Nationwide, $200 [a barrel] oil and $7 gasoline would force Americans to take 10 million vehicles off the roads over the next four years, Jeff Rubin, chief economist at CIBC World Markets, wrote in a recent report.

Tuesday, June 24, 2008

An open letter to the people calling me concerned about Gloucester

Let me begin by saying thank you to all the people who've called and
sent emails over the past week expressing their heartfelt concern
regarding the media stories swirling around about the number of girls
in Gloucester High School who have become pregnant. Many of our friends and family took the time to remind us that our daughter is in the Gloucester public schools, which are obviously a hotbed of uncontrolled behavior based on what they have read in the New York Times and that they were worried for us. I would like to remind people that Rebecca is seven and that the biggest behavioral issue facing her first grade class last year was when two boys were saying the word "poop" during the pledge of allegiance. I blame the media, Reverend Wright and all that.

All this comes quickly on the heels of a more minor local media storm
after an intoxicated Gloucester resident smashed her Subaru head-on
into the SUV carrying America's Sweetheart Sandra Bullock and her
husband celebrity motorcycle builder Jesse James as they returned from a dinner. Add onto all of this the book and film "The Perfect Storm" which portrays Gloucester as home to hard-living fishermen who go out to sea and are have to fight a comically bad series of special effects until their boat sinks and you have a media impression of our town that is not exactly positive. We look like a bunch of drunken fishermen with out of control teens in the eyes of the nation. And you want to know the truth? Well, ok, you know what? That is the truth.

At least it's part of the truth, and maybe the interesting part to the rest of America in a slow news week when we're not winning the war and other countries are buying up all the oil we should be putting into our SUVs and house values are sinking like an Iowa cornfield. I guess it's comforting for some to know that there are people out they can feel superior to. Fine, if we can provide that catharsis that for our country, then so be it. But since we're pretty good at taking it, allow me to spend a couple of minutes dishing it back out. So, here are the top reasons why Gloucester, with in all its boat sinking, drunk-driving pregnant teen glory, is still way better than your joke of a town.

First and foremost, we don't have a Starbucks, a Wal-Mart, or an Applebees. We've got a McDonalds, a Subway and it seems like about three dozen Dunkin Donuts, but otherwise the businesses are all small and local. People shop downtown, they eat in local places, we know the name of the family that owns the dry cleaners and the breakfast places and the hardware store. It's a real town, unlike yours, rather than just a collection of franchises that could be anywhere.

Also unlike your town, our town is mixed. Your town has all the poor people living in one place, all the blue collar folks living in another place and all the white collar living in yet another place.
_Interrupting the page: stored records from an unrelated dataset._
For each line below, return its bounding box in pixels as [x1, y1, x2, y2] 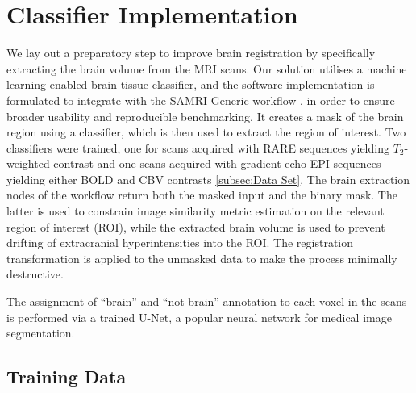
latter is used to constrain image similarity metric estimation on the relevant [6, 203, 385, 219]
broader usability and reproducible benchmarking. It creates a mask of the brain [6, 107, 404, 124]
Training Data [6, 364, 127, 389]
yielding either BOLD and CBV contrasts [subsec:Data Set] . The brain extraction [6, 170, 410, 187]
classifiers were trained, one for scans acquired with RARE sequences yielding [6, 139, 389, 156]
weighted [6, 155, 50, 172]
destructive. [6, 265, 64, 282]
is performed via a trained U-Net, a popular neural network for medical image [6, 308, 392, 325]
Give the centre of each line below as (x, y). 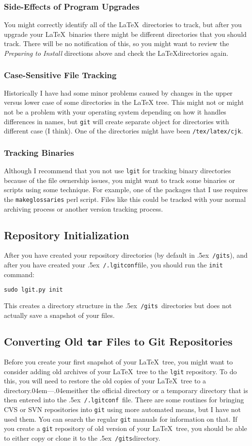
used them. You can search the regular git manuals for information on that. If (121, 419)
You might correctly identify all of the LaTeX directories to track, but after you (123, 25)
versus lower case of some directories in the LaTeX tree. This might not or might (124, 102)
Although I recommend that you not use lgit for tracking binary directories (118, 171)
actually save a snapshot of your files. (59, 315)
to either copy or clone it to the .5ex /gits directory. (82, 438)
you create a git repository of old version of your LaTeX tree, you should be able (126, 428)
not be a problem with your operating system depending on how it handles (115, 112)
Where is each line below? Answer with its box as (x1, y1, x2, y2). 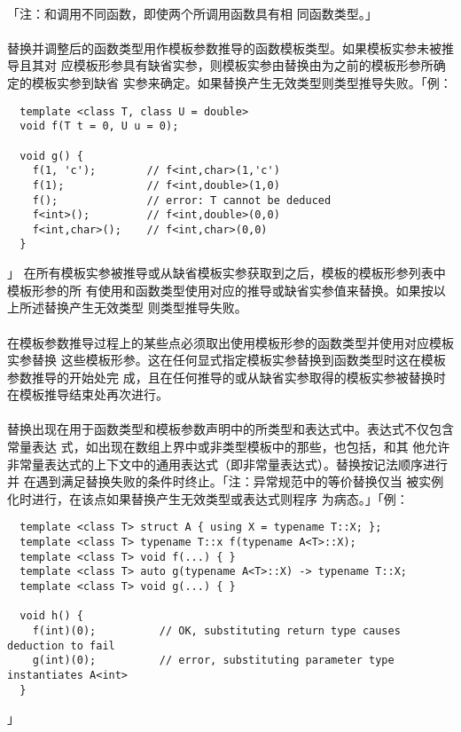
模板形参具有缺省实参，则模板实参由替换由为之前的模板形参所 (73, 56, 434, 75)
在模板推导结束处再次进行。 (7, 385, 168, 404)
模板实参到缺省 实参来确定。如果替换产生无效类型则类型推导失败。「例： (31, 73, 452, 91)
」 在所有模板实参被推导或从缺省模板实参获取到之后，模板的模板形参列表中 (7, 264, 446, 282)
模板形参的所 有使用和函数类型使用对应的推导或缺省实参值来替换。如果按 (7, 280, 434, 299)
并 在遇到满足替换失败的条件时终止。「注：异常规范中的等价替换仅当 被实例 (7, 472, 444, 491)
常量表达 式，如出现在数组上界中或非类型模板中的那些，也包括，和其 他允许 (7, 437, 450, 456)
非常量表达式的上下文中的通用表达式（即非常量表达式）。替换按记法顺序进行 (7, 454, 448, 473)
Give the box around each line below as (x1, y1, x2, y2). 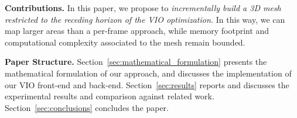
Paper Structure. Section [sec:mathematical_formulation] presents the (5, 55, 267, 68)
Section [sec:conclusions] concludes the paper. (5, 101, 169, 113)
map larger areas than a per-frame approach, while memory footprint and (5, 25, 269, 37)
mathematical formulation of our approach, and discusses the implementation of (5, 67, 292, 79)
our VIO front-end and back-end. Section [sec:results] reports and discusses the (5, 78, 289, 91)
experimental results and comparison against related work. (5, 90, 214, 102)
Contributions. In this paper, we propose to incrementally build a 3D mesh (5, 2, 281, 13)
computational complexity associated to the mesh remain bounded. (5, 36, 245, 48)

We are all jumbled together. Our neighborhoods have CEO's, fishermen, carpenters, computer programmers, nurses, cops and unemployed families on WIC. Your town's schools are segregated by economics. Ours are not. College bound kids and kids who won't finish high school are all together. This is how it used to be in America, before your town came along and decided that it would be different, that your kids wouldn't associate with those other kids. We didn't do that in our town.

Our town has some truly eccentric people living in it who are universally celebrated. Your town is all about conformity. We have a guy who picks stuff out of the trash all year and then makes a float for the 4th of July parade on top of his K-Car from it. He also runs for Mayor every election and plays a bugle down at the rotary handing out bumper stickers with his name on them. This guy is a local hero in our town. So are the guys who run out on the greasy pole that we have erected over the harbor. Every summer, during the festival of Saint Peter these guys grease up a horizontal telephone pole thirty feet above the water and try to run across it lengthwise to grab a flag nailed to its end. They don't do that in your town. Your town would never let such a thing occur, it's dangerous and loud and crazy and messy. Your lawyers would stop it in your town, because your lawyers are chickens.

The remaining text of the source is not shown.